- _Problem to solve_:
Take the entries below and reproduce exactly the portion that begins at the line containing "Enabled static_equilibrium calculations" and ends at the line containing "## Simple feature collection with 6", keeping both ends, dropping pictures, and adding nothing else.

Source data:
__________________________________________________
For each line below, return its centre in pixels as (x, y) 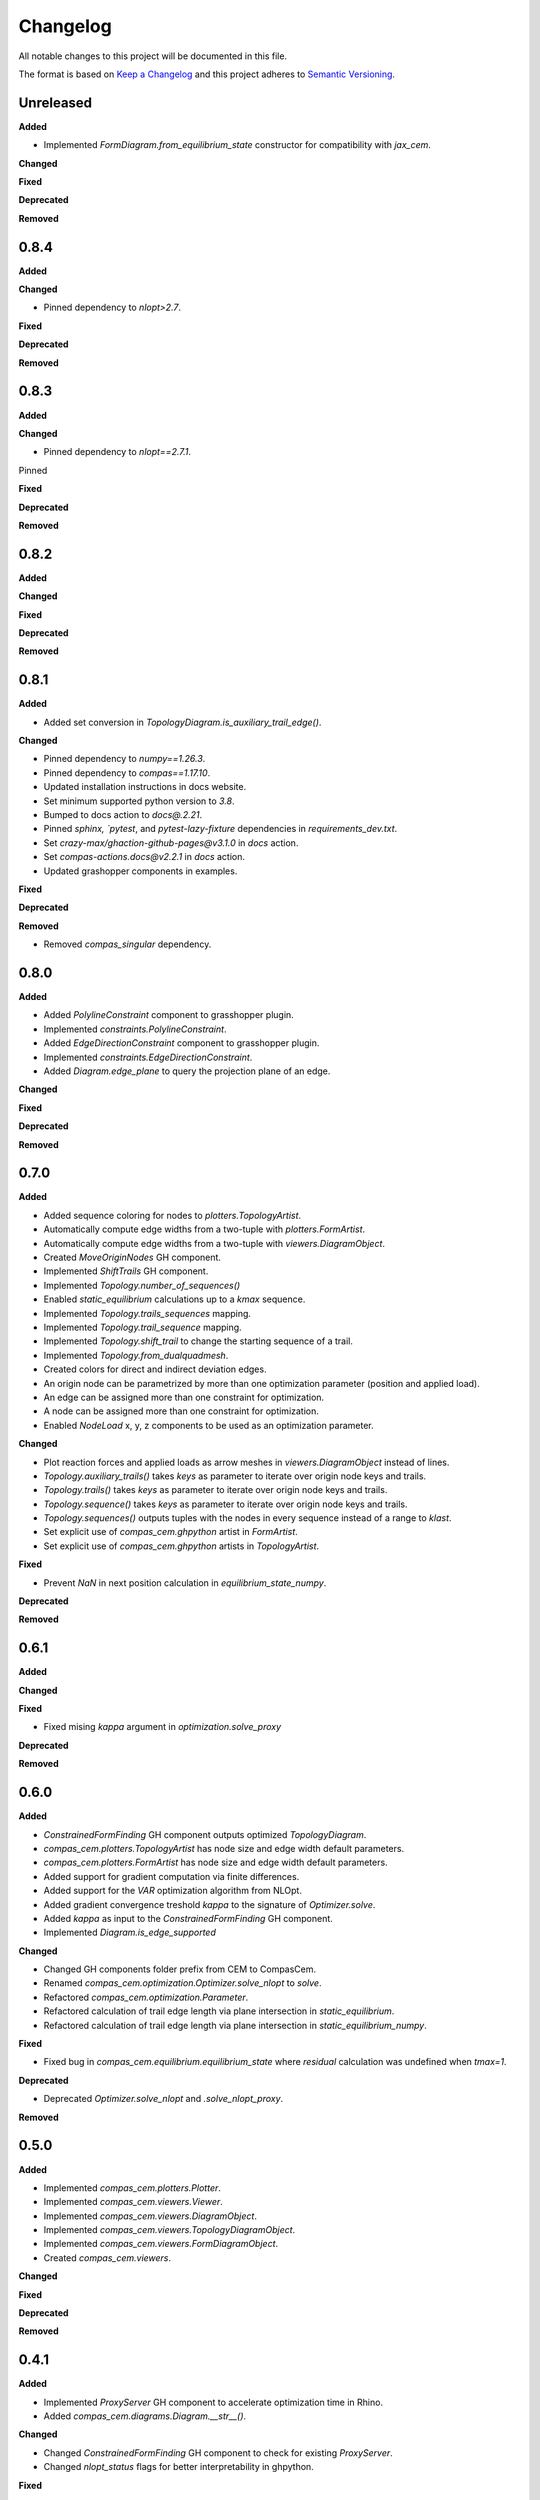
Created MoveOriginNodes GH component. (132, 1257)
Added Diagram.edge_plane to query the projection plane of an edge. (187, 1071)
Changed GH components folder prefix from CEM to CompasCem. (180, 1969)
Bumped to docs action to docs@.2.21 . (123, 815)
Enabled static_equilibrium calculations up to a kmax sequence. (174, 1299)
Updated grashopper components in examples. (140, 871)
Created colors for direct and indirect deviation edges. (155, 1369)
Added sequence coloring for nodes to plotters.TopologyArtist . (172, 1215)
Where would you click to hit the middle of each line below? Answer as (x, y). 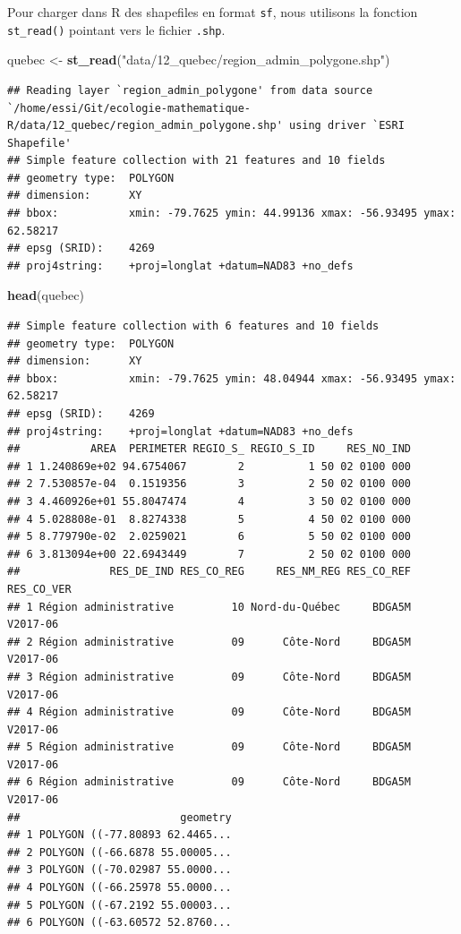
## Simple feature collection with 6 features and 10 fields (193, 326)
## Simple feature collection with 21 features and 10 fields (196, 161)
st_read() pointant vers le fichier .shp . (116, 29)
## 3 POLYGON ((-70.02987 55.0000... (120, 870)
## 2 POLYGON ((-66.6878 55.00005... (120, 852)
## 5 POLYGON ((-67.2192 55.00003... (120, 905)
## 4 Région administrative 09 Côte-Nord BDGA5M (209, 712)
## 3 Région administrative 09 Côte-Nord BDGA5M (209, 677)
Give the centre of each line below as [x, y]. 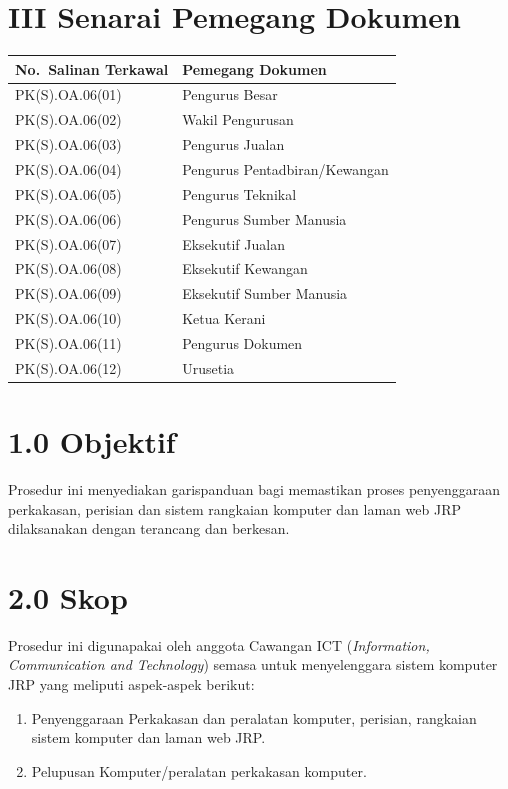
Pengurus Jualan [233, 144]
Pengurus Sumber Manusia [264, 218]
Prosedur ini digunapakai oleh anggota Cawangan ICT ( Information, [219, 644]
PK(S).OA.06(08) [68, 268]
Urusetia [208, 367]
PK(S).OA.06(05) [68, 193]
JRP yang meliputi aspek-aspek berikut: [131, 684]
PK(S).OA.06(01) [68, 94]
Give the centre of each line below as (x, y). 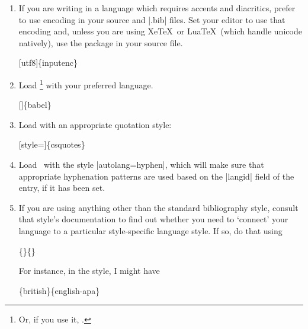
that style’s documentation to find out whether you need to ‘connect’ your (153, 219)
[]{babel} (35, 105)
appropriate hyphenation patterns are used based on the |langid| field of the (156, 176)
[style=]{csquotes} (52, 144)
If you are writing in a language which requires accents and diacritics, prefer (157, 8)
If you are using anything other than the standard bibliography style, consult (158, 207)
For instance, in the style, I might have (89, 271)
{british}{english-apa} (59, 290)
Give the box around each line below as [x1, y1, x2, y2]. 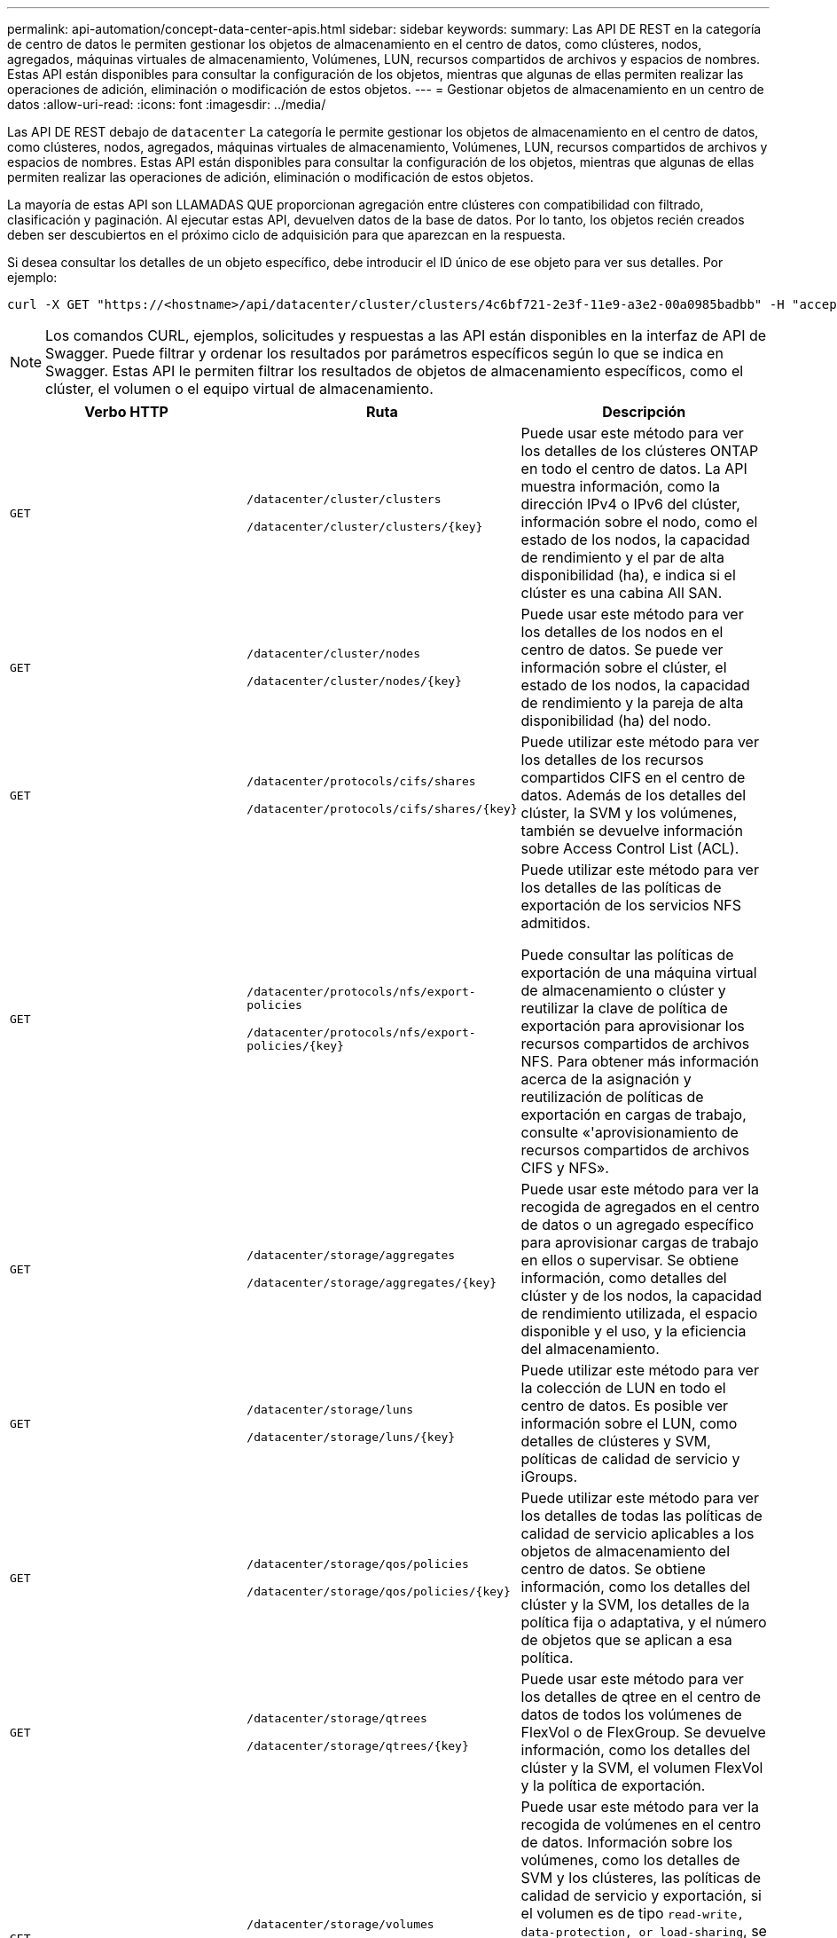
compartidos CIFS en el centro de [520, 768, 746, 786]
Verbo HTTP [84, 403, 168, 421]
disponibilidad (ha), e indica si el [520, 566, 736, 584]
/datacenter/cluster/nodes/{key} [246, 674, 462, 688]
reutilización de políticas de [520, 1088, 704, 1106]
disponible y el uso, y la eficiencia [520, 1322, 747, 1340]
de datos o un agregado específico [520, 1216, 755, 1233]
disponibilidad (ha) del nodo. [520, 712, 712, 729]
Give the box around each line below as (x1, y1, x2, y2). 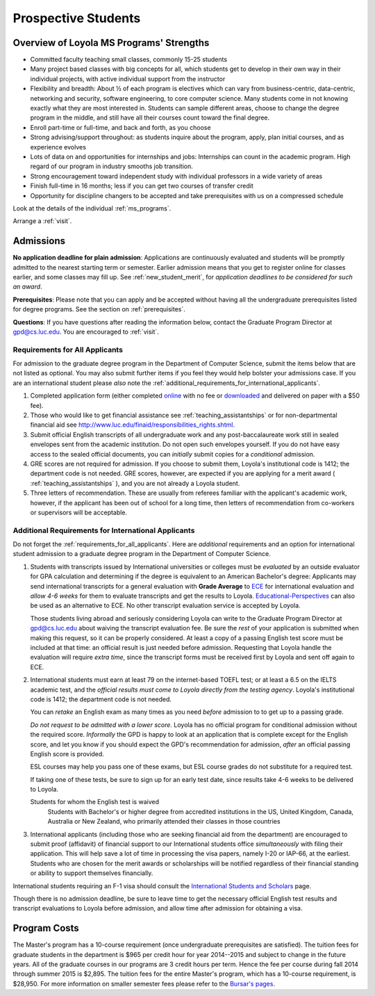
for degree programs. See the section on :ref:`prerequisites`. (12, 305, 185, 313)
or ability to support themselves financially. (30, 869, 153, 877)
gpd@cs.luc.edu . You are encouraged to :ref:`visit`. (12, 327, 159, 336)
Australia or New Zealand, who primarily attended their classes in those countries (47, 817, 281, 826)
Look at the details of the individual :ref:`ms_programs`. (12, 204, 172, 212)
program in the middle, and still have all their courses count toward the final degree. (30, 113, 270, 122)
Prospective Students (12, 10, 141, 26)
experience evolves (30, 142, 87, 151)
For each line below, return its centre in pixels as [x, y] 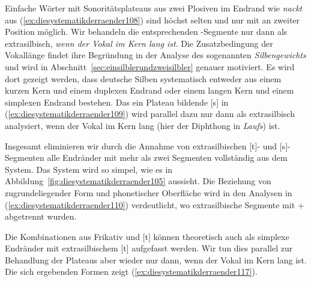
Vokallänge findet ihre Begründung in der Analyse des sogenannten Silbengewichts [155, 55]
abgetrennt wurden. [41, 216]
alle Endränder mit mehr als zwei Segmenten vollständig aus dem [167, 157]
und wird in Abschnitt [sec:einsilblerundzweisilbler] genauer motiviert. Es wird [150, 66]
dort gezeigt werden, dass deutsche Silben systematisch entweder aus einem [143, 78]
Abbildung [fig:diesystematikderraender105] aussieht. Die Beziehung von [138, 181]
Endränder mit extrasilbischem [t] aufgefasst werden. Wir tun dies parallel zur [149, 248]
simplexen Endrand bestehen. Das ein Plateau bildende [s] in [117, 102]
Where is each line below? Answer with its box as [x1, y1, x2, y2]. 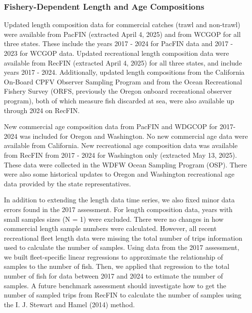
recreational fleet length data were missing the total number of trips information [4, 232, 243, 243]
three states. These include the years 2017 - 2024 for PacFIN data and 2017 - [4, 38, 233, 49]
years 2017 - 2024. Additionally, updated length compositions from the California [4, 67, 245, 77]
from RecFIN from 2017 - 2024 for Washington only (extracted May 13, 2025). [4, 149, 237, 160]
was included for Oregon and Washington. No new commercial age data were [19, 131, 248, 141]
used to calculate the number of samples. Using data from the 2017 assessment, [4, 242, 239, 252]
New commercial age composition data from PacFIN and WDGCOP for [4, 121, 218, 132]
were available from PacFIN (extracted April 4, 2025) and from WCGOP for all [4, 29, 241, 39]
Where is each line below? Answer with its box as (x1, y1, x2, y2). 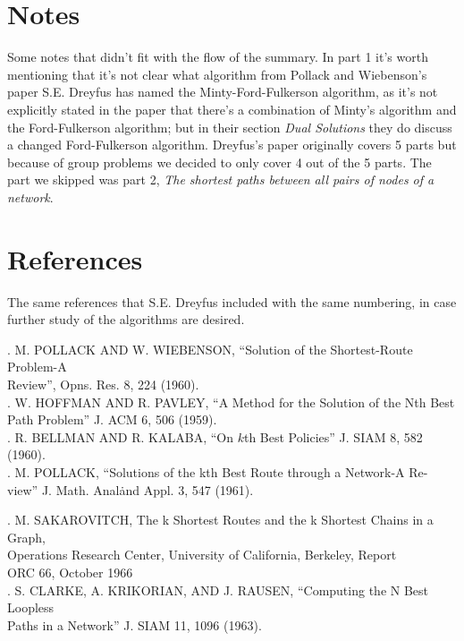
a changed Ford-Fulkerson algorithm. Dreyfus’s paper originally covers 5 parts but (7, 135, 457, 154)
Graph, (7, 527, 46, 546)
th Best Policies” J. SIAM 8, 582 (243, 427, 423, 446)
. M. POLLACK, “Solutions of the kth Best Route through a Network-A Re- (7, 462, 428, 481)
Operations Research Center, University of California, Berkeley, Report (7, 545, 397, 564)
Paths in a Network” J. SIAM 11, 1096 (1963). (7, 615, 262, 634)
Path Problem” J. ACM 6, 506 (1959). (7, 410, 217, 429)
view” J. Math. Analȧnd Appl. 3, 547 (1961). (7, 480, 254, 499)
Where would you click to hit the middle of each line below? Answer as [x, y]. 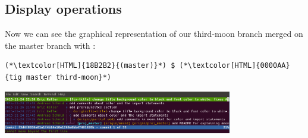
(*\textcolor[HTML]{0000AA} [235, 66]
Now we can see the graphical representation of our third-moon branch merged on [154, 34]
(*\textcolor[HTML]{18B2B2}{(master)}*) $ [90, 66]
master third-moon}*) [68, 77]
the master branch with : [50, 45]
__________________________________________________
- _Finished exercise_:
Enabled static_equilibrium calculations up to a kmax sequence. (174, 1299)
Updated grashopper components in examples. (140, 871)
Created colors for direct and indirect deviation edges. (155, 1369)
Added sequence coloring for nodes to plotters.TopologyArtist . (172, 1215)
Where would you click to hit the middle of each line below? Answer as (x, y). 
## Simple feature collection with 6 features and 10 fields (193, 326)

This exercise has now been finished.